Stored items
----

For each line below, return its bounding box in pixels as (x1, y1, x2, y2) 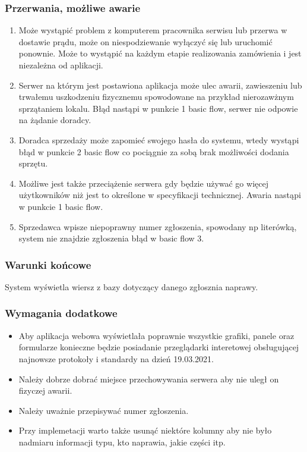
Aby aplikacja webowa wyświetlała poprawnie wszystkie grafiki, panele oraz (18, 329, 295, 341)
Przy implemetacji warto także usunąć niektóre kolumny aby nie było (18, 424, 272, 437)
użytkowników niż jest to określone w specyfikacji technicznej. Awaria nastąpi (18, 189, 301, 201)
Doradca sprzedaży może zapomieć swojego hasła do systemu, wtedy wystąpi (18, 133, 299, 146)
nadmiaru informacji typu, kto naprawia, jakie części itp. (18, 435, 226, 448)
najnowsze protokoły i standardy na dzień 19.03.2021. (18, 352, 214, 365)
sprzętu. (18, 157, 48, 169)
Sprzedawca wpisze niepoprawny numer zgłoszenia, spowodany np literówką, (18, 220, 297, 233)

----

→ **What you are asked to do**:
Without including a single picture, restate all of the data word for word.

→ **Written answer**:
For each line below, return its bounding box in pixels as (x1, y1, x2, y2) 
Aby aplikacja webowa wyświetlała poprawnie wszystkie grafiki, panele oraz (18, 329, 295, 341)
Przy implemetacji warto także usunąć niektóre kolumny aby nie było (18, 424, 272, 437)
użytkowników niż jest to określone w specyfikacji technicznej. Awaria nastąpi (18, 189, 301, 201)
Doradca sprzedaży może zapomieć swojego hasła do systemu, wtedy wystąpi (18, 133, 299, 146)
nadmiaru informacji typu, kto naprawia, jakie części itp. (18, 435, 226, 448)
najnowsze protokoły i standardy na dzień 19.03.2021. (18, 352, 214, 365)
sprzętu. (18, 157, 48, 169)
Sprzedawca wpisze niepoprawny numer zgłoszenia, spowodany np literówką, (18, 220, 297, 233)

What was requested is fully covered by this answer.